Travolgendo il sultanato Mammelucco, la nascente potenza ottomana e il Khanato dell’Orda d’Oro a Ovest e arrivando a espugnare Delhi (1398) a Est, Timur creò delle vere e proprie onde d’urto geopolitiche che cambiarono radicalmente gli assetti di potere in Eurasia, dando de facto il via al processo che in Russia avrebbe garantito l’emancipazione della Moscovia dai Tatari e ricreando, per pochi decenni fino alla morte (1405) uno spazio politico unitario in cui restaurare la pax mongolica. Ovvero un’area coesa sotto una sovranità unica al cui interno fossero garantiti scambi commerciali, mobilità e sicurezza.

Di questo spazio Samarcanda, scelta nel 1370 come capitale da Timur, fu il cuore pulsante, la vera e propria perla. A differenza di Gengis Khan, Timur puntava fortemente sulla necessità di plasmare una vera e propria egemonia politica, e non solo militare, creando un preciso simbolismo culturale e ideologico.
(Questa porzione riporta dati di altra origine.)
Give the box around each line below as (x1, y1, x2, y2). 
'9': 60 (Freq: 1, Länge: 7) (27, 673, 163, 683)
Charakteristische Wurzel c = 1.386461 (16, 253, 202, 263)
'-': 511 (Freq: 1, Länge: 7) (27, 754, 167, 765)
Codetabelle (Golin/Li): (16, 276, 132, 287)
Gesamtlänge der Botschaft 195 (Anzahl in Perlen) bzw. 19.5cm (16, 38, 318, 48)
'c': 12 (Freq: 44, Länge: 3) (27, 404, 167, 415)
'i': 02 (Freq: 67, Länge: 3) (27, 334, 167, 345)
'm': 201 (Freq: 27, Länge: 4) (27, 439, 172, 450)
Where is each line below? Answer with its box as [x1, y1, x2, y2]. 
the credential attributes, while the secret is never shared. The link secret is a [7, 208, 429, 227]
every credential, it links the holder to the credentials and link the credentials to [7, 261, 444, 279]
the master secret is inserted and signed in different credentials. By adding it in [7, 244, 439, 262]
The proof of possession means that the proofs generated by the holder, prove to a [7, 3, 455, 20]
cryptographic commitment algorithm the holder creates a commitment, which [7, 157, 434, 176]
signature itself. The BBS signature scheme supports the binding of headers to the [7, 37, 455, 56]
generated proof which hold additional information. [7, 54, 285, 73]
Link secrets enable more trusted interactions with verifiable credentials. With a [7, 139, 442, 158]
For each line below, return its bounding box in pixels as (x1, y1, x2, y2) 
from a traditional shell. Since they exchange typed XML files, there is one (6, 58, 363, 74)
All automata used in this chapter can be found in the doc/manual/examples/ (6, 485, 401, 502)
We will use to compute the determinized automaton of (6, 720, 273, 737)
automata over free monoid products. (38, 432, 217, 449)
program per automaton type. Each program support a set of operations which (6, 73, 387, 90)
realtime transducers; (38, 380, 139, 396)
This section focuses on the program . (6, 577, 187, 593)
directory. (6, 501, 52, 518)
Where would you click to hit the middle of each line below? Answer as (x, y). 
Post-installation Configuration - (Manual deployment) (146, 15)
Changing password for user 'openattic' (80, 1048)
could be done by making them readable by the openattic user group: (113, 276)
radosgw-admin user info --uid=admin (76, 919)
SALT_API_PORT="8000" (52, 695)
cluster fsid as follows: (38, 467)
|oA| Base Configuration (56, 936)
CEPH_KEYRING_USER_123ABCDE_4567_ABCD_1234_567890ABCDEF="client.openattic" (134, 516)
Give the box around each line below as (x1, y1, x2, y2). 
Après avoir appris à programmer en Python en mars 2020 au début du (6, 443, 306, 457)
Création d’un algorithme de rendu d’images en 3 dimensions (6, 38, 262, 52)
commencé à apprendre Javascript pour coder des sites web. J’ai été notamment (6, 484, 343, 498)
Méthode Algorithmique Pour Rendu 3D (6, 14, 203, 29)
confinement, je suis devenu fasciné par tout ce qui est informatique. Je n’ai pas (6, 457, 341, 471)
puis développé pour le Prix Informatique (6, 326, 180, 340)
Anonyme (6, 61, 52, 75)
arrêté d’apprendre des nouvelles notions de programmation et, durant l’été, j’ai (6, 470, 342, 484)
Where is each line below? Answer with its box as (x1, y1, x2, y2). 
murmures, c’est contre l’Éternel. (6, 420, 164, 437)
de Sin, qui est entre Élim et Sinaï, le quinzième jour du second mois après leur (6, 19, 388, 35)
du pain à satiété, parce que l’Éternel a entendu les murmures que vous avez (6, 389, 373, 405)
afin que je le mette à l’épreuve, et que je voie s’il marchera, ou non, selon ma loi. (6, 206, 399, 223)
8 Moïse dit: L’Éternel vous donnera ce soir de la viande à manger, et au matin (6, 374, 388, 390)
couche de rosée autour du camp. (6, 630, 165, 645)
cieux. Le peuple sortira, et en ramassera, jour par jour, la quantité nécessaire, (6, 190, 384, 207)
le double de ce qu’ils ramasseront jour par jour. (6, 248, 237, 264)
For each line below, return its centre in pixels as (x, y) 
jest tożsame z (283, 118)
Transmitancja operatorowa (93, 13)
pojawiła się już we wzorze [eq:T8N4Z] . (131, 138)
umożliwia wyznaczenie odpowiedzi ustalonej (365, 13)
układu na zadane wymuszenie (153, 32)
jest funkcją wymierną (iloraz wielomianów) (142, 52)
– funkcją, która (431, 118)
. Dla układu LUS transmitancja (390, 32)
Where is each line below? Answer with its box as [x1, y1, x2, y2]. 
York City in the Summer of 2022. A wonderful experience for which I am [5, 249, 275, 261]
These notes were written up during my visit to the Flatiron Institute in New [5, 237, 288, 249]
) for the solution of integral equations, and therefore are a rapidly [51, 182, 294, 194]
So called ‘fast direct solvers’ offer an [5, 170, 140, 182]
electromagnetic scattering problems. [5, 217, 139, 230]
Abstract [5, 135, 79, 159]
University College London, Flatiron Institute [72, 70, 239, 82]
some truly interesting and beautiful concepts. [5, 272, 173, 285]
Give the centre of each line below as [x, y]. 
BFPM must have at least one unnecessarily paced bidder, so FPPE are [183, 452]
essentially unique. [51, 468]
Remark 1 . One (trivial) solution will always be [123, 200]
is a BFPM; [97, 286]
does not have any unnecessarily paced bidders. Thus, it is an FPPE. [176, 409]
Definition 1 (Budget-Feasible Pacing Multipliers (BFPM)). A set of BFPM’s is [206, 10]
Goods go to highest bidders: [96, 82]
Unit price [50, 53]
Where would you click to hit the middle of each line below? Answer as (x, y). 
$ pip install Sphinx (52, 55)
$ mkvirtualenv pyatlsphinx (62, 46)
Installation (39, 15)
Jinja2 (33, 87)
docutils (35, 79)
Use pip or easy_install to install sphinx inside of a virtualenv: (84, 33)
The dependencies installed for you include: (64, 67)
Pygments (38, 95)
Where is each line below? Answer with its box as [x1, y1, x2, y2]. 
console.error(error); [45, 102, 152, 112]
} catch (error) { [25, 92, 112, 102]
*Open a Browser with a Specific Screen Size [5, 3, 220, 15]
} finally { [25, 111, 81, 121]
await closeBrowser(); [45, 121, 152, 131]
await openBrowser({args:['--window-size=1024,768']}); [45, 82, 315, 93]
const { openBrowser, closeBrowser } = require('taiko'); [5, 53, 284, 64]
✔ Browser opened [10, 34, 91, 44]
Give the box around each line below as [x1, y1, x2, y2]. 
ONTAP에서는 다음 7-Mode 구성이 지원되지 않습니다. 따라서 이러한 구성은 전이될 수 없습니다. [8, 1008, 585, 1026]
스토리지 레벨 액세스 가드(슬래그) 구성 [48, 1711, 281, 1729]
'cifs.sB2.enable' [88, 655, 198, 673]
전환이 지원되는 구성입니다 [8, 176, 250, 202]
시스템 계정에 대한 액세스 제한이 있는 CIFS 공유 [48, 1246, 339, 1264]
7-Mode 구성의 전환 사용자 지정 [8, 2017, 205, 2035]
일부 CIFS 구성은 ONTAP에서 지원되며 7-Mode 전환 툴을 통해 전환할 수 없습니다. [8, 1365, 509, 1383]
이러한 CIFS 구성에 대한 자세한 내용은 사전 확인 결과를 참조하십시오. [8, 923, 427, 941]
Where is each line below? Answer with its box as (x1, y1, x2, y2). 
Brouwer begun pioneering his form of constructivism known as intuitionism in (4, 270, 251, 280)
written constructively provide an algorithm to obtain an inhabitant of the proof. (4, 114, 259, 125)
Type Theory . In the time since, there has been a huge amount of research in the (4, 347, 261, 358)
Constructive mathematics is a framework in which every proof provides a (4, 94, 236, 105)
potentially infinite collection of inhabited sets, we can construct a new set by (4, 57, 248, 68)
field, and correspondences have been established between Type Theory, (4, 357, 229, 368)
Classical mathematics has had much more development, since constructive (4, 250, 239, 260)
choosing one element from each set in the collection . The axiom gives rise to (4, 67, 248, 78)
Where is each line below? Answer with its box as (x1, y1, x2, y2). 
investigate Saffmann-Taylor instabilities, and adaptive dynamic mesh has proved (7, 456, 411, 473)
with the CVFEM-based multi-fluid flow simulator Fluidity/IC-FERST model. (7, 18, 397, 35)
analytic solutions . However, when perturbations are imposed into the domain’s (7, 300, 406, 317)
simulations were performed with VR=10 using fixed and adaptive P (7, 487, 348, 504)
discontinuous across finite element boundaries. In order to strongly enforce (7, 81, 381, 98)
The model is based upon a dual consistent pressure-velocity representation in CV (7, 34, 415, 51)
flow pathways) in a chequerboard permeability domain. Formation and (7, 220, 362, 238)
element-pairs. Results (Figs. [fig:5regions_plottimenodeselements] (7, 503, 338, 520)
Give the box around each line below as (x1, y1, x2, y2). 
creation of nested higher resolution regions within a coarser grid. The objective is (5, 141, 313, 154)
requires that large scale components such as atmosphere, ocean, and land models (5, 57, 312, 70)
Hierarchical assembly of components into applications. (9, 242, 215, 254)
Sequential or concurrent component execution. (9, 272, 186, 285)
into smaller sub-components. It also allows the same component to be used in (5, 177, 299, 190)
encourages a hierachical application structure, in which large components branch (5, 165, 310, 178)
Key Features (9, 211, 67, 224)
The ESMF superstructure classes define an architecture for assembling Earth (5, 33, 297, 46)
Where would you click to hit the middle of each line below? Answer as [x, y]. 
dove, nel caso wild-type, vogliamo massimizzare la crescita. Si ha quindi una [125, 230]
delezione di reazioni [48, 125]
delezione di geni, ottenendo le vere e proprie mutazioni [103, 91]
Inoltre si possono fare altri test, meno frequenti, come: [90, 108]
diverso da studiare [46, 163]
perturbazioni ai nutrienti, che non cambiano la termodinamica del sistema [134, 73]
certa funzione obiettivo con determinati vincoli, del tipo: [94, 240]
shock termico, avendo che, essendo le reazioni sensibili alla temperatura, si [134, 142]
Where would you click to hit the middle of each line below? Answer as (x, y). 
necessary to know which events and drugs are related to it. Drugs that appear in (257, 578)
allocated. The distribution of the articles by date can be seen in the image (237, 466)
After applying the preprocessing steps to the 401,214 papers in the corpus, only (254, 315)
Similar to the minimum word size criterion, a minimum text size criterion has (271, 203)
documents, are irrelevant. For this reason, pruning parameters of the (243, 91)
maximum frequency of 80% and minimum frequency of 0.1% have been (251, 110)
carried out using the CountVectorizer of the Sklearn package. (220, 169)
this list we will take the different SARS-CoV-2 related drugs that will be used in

L’arte e i monumenti, ricorda Cardini, avrebbero dovuto nell’ottica di Timur farne “la sua Baghdad, la sua Pechino, la sua Costantinopoli”. Al centro della Samarcanda di Timur vi era il Registan, “la Piazza della Sabbia dei Mercanti”, al cui centro sorgeva un grande bazar che era cuore pulsante dei mercati e dei traffici nella città. A cui si aggiungeva la Moschea di Bibi Khanum, intitolata alla moglie mongola di Timur, le cui maestose cupole turchesi sono il simbolo della città oggi Patrimonio mondiale Unesco, la cui edificazione fu il voto di Timur dopo i successi della campagna indiana del 1398. Ulugh Beg, nipote di Tamerlano, proseguì l’ampliamento della città, vi costruì un maestoso osservatorio astronomico, simbolo della fiducia nella “scienza e nell’osservazione diretta” che, osserva Cardini “nell’Europa di alcuni decenni più tardi avrebbe aperto sia pur con ostacoli la porta alla Modernità”.

Samarcanda capitale imperiale, Samarcanda rotta delle carovane, Samarcanda cuore pulsante della scienza e della cultura islamica del tardo Medioevo. Tutto questo si basava su una necessaria contingenza di ordine geografico: permettere alle terre dell’Asia centrale a Est del Mar Caspio di essere un crocevia, un ponte tra popoli, una rotta di scambi economici e culturali. Equilibrio situazionista su cui una città nel pieno della steppa ha plasmato le sue fortune. Alla cui rottura, sulla scia della disgregazione dell’eredità dell’impero di Timur, della graduale introversione della Cina, del ritorno in auge della potenza turca tra mondo islamico e Mediterraneo e dell’epopea coloniale europea, seguirono i secoli del declino, l’ascesa di città rivali come Bukhara e Khiva, il graduale scollegamento dalle grandi rotte del potere globale.

Samarcanda aveva però acquisito un fascino eterno, il suo nome evocava il “sogno color turchese” delle sue cupole che nei secoli avevano accolto pellegrini, mercanti, guerrieri. E con tale riverenza fu trattata da inglesi e russi ai tempi del “Grande Gioco” e, in seguito, dai fautori della nuova patria uzbeka. Entrambi interessati alla città quando le aree circostanti sono tornate centrali nella partita a scacchi per il dominio dei traffici a cavallo dell’Eurasia. Ieri sulla scia della rivalità anglo-russa, oggi sul fronte sempre più caldo del “Grande Medio Oriente” e dell’Asia Centrale su cui si snodano le rotte della “Nuova via della seta”. La storia di Samarcanda ritorna, come ponte tra Oriente e Occidente. E la sua storia insegna molto sulla complessità di tale relazione.